Researchers at the Northern California Epilepsy Center and University of California, San Francisco, conducted a retrospective review of 143 patients with malformations of cortical development (MCD) who underwent resection surgery for medically refractory epilepsy. Median age of seizure onset was 7 years (range, 0-55 years) with 123 (86%) having childhood onset (<18 years). Complex partial seizures were most common (47.5%) followed by generalized tonic-clonic (23%). Preoperative MRI, classified according to a new MCD classification, included subcortical T2/FLAIR abnormality (46.1%), blurring of gray-white junction (26.6%), cortical thickening (17.2%), and mesiotemporal sclerosis (16.1%). ECoG revealed epileptiform activity in 111 patients, focal in 67.7%. Total resection of abnormal area was achieved in 68.1%. Heterotopia were present in 35%, and neuronal dysplasias in 33.3%. According to the Barkovich classification for MCD, 22% were class I (abnormal neuronal and glial proliferation), 10% class II (abnormal migration), 65% class III (abnormal organization), and 3% class IV (abnormal development). Class I patients had better outcome than class II or III. Complete resection of ECoG and anatomic abnormalities was the main independent predictor of seizure freedom. Other favorable predictors were smaller lesions and locally confined ECoG abnormalities.
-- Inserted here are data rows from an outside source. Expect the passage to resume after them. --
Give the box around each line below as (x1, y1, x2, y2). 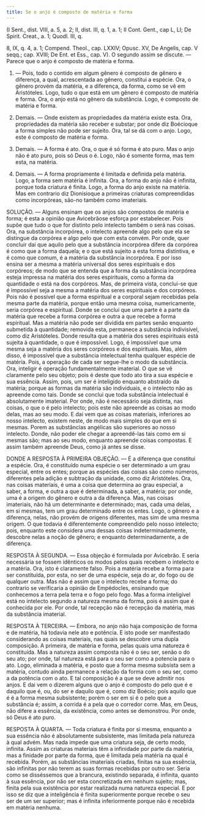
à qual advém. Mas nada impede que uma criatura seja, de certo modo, (6, 738, 187, 746)
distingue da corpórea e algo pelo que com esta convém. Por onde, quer (6, 234, 190, 241)
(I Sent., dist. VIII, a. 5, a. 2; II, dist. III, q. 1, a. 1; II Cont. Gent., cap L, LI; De (6, 26, 192, 33)
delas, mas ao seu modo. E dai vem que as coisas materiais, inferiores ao (6, 410, 191, 418)
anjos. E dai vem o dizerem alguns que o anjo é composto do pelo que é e (6, 681, 193, 688)
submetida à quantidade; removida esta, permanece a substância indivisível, (6, 325, 199, 333)
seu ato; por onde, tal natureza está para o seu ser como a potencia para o (6, 655, 195, 662)
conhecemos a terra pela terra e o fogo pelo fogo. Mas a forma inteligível (6, 591, 191, 598)
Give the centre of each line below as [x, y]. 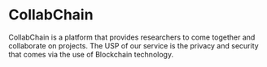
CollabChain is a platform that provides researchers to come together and [132, 37]
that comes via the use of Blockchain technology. [91, 54]
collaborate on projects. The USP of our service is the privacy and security [133, 45]
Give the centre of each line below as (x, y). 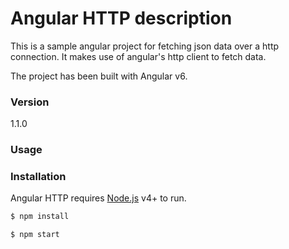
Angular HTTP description (121, 18)
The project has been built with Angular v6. (99, 76)
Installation (38, 177)
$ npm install (40, 217)
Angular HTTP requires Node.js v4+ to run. (98, 198)
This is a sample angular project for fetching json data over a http (145, 46)
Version (30, 102)
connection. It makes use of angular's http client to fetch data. (138, 56)
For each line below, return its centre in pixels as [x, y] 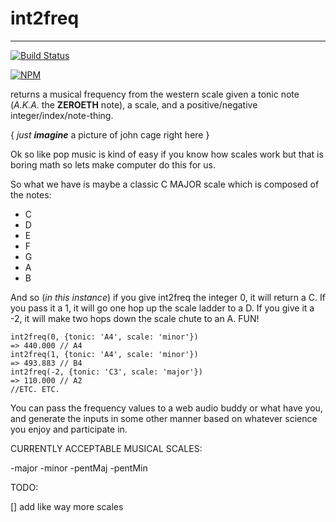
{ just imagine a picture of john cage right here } [110, 134]
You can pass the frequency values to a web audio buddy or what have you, [166, 408]
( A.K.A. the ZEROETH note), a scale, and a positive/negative [134, 104]
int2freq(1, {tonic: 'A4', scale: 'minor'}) [104, 354]
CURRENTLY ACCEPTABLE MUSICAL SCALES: [106, 448]
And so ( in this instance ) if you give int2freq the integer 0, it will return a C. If [168, 297]
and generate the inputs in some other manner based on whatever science [164, 418]
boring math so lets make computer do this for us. [113, 164]

Long-term follow-up demonstrated seizure control in 72% at 2 years, 65% at 5 years, and 67% at 10 years. [1]

COMMENT. MR imaging and intracranial ECoG recordings are essential determinants of outcome of patients with MCD and medically intractable epilepsy. Neuronal proliferation pathology carries a better prognosis than abnormalities of cortical migration or organization. Surgery can result in 67% long-term seizure freedom.